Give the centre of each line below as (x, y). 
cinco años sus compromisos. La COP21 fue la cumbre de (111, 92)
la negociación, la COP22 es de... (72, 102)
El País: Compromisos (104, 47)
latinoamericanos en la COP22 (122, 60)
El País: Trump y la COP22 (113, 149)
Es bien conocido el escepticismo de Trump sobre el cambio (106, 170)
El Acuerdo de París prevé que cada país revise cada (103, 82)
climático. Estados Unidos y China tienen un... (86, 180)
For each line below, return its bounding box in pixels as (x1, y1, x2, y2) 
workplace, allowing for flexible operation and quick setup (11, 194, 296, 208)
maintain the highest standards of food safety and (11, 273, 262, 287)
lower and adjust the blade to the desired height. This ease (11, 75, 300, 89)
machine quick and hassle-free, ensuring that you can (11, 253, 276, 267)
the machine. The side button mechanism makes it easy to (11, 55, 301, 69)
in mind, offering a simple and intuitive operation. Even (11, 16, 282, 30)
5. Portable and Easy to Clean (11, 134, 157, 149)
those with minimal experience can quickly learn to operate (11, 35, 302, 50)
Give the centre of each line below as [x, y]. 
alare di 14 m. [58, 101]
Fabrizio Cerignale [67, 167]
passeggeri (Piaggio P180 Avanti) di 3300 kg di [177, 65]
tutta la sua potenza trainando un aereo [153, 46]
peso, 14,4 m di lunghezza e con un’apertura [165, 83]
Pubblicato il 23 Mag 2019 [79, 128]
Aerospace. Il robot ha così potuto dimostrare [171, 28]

What this task involves
The line containing "alare di 14 m. [58, 101]" opens the range, and the last line of the entries closes it; copy that range exactly.

Answer
alare di 14 m. [58, 101]
Fabrizio Cerignale [67, 167]
passeggeri (Piaggio P180 Avanti) di 3300 kg di [177, 65]
tutta la sua potenza trainando un aereo [153, 46]
peso, 14,4 m di lunghezza e con un’apertura [165, 83]
Pubblicato il 23 Mag 2019 [79, 128]
Aerospace. Il robot ha così potuto dimostrare [171, 28]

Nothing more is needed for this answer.